A Walled Wide Web for Nervous Autocrats
At the end of 2010, the "open-source" software movement, whose activists tend to be fringe academics and ponytailed computer geeks, found an unusual ally: the Russian government. Vladimir Putin signed a 20-page executive order requiring all public institutions in Russia to replace proprietary software, developed by companies like Microsoft and Adobe, with free open-source alternatives by 2015.
The move will save billions of dollars in licensing fees, but Mr. Putin's motives are not strictly economic. In all likelihood, his real fear is that Russia's growing dependence on proprietary software, especially programs sold by foreign vendors, has immense implications for the country's national security.

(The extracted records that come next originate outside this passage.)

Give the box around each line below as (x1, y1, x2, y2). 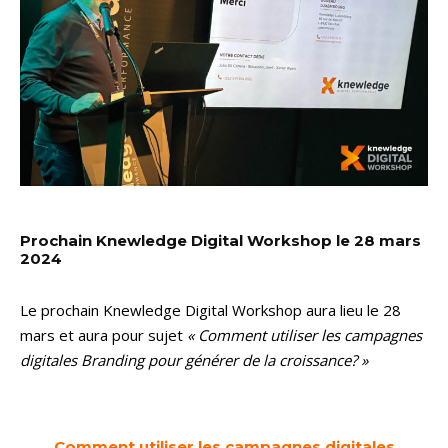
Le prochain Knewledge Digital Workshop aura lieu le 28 (20, 300, 401, 321)
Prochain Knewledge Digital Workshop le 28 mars (20, 231, 421, 251)
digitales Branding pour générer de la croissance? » (20, 350, 368, 371)
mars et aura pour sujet (20, 325, 187, 346)
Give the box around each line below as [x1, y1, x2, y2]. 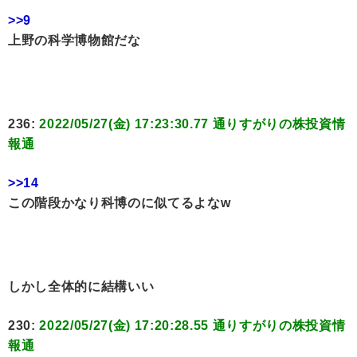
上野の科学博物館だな [8, 33, 141, 48]
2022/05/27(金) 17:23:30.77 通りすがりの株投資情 [39, 117, 346, 131]
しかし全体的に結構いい [8, 280, 155, 294]
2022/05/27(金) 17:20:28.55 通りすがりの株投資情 [39, 319, 346, 333]
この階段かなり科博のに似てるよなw [8, 196, 231, 210]
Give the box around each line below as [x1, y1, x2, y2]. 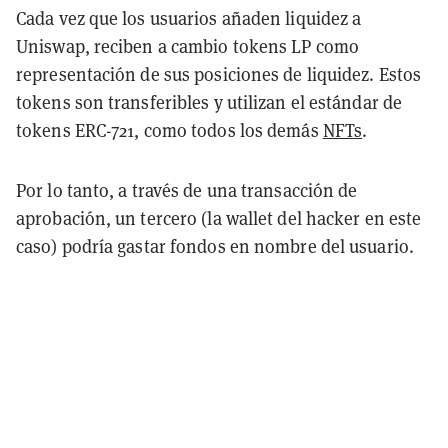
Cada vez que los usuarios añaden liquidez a [16, 7, 362, 31]
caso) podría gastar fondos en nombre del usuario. [16, 235, 414, 259]
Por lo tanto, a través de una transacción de [16, 179, 358, 203]
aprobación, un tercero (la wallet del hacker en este [16, 207, 422, 231]
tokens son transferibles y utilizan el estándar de [16, 91, 403, 115]
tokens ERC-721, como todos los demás [16, 119, 323, 143]
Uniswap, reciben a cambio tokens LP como [16, 35, 360, 59]
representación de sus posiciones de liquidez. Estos [16, 63, 422, 87]
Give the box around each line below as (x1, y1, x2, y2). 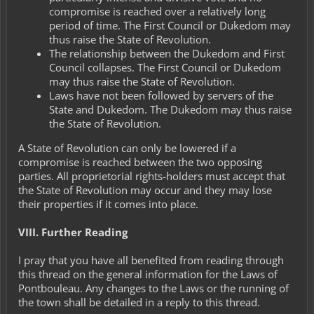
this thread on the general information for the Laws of (18, 266, 278, 281)
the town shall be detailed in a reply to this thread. (18, 294, 260, 309)
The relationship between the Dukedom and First (49, 46, 285, 60)
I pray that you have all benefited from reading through (18, 252, 284, 267)
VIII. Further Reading (18, 224, 128, 239)
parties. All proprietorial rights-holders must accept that (18, 168, 285, 183)
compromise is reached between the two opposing (18, 154, 262, 169)
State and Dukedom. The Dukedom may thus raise (49, 102, 292, 116)
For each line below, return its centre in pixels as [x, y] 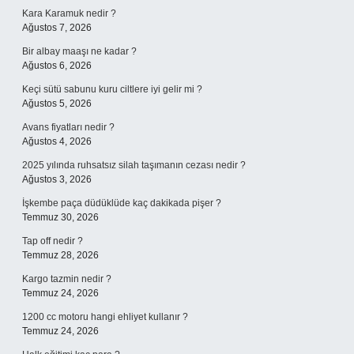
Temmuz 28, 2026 [60, 255]
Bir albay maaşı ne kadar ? [79, 51]
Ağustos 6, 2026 [57, 66]
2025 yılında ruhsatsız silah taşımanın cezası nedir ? [134, 165]
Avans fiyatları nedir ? [68, 127]
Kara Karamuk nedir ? [69, 13]
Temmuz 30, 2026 [60, 217]
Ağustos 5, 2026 [57, 104]
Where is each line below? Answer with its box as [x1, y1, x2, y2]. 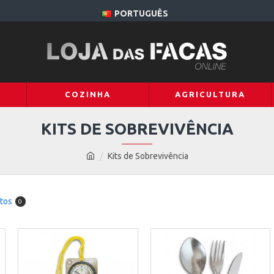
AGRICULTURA [174, 90, 245, 98]
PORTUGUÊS [114, 9, 168, 18]
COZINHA [64, 90, 111, 98]
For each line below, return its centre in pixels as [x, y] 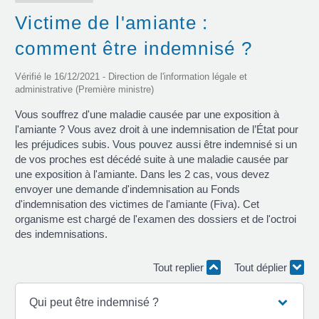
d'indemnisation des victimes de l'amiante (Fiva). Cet [137, 204]
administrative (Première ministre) [84, 89]
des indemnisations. [61, 234]
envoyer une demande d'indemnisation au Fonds [127, 189]
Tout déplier [262, 267]
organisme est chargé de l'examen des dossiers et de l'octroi [156, 219]
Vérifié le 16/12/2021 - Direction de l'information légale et [131, 76]
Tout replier [180, 267]
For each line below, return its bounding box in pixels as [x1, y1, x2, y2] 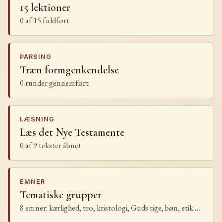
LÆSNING [20, 115, 55, 123]
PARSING [20, 53, 52, 60]
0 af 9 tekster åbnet [20, 140, 81, 151]
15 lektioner [20, 1, 70, 14]
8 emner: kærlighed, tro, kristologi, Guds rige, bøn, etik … [20, 203, 200, 213]
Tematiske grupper [20, 188, 102, 201]
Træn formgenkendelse [20, 63, 119, 76]
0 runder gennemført [20, 78, 89, 88]
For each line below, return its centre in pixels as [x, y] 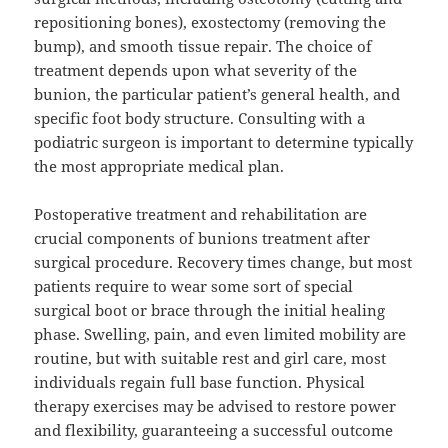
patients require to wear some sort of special [194, 286]
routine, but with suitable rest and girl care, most [210, 358]
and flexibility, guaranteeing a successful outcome [214, 430]
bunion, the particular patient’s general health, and [217, 94]
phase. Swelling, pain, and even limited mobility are [220, 334]
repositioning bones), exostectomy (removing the [210, 22]
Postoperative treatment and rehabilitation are [201, 214]
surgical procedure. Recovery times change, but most [223, 262]
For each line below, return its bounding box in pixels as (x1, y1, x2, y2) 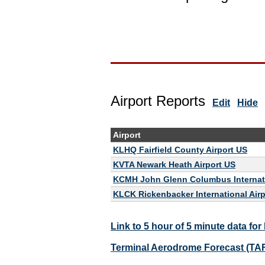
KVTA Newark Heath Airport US (113, 159, 235, 169)
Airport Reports (111, 92, 205, 109)
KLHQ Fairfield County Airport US (113, 144, 247, 154)
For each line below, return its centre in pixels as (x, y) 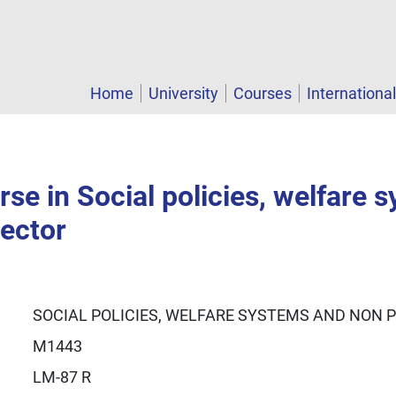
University (183, 94)
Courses (263, 94)
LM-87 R (61, 377)
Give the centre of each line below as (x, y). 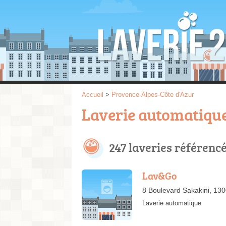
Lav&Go (160, 176)
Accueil (93, 95)
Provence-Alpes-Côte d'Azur (153, 95)
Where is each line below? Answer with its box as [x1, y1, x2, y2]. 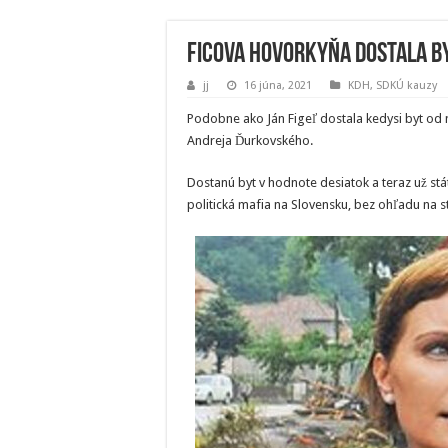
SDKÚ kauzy [376, 79, 437, 92]
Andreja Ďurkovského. [187, 133, 313, 148]
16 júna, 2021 [244, 79, 312, 92]

Free open-source software, by its nature, is unlikely to feature secret back doors that lead directly to Langley, Va.
Nor is Russia alone in its distrust of commercial software from abroad. Just two weeks after Mr. Putin's executive order, Iran's minister of information technology, citing security concerns, announced plans for a national open-source operating system. China has also expressed a growing interest. When state-owned China Mobile recently joined the Linux Foundation, the nonprofit entity behind the most famous open-source project, one of the company's executives announced—ominously to the ears of some—that the company was "looking forward to contributing to Linux on a global scale."